Data records

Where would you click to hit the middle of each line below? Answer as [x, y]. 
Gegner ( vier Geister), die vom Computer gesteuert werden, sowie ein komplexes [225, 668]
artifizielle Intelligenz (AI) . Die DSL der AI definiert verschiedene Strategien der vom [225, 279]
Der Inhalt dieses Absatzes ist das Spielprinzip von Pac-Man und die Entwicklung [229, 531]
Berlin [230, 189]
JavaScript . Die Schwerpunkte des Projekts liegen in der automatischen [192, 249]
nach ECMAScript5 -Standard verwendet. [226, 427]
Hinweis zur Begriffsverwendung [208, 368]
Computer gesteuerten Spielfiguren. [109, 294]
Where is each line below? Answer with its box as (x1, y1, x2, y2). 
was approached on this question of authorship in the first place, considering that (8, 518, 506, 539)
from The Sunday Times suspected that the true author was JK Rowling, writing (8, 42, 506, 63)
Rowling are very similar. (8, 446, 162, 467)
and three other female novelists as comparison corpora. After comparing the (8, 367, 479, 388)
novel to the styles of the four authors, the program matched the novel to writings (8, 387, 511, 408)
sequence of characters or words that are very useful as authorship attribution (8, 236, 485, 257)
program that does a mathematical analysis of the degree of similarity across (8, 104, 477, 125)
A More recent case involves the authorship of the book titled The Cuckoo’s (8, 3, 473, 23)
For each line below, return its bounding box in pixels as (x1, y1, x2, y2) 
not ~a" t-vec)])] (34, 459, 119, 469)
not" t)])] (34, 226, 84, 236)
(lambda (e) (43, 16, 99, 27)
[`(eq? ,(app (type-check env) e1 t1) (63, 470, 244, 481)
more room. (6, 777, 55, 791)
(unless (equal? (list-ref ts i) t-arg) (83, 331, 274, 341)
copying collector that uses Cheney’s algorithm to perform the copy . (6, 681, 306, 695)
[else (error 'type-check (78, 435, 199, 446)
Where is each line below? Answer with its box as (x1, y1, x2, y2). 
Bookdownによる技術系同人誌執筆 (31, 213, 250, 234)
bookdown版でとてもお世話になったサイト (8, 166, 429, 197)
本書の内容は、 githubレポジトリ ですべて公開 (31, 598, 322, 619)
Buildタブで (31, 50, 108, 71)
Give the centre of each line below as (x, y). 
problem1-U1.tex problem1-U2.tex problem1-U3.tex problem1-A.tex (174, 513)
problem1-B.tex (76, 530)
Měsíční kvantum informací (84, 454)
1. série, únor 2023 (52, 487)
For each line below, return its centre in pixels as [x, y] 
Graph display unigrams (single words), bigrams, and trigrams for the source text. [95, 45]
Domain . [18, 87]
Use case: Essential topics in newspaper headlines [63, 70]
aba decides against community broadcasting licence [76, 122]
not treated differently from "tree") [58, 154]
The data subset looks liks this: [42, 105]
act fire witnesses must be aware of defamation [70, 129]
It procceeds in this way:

## About this task
Say how many lines in the entries include the word "very", with no text around the number.

## Result for this task
2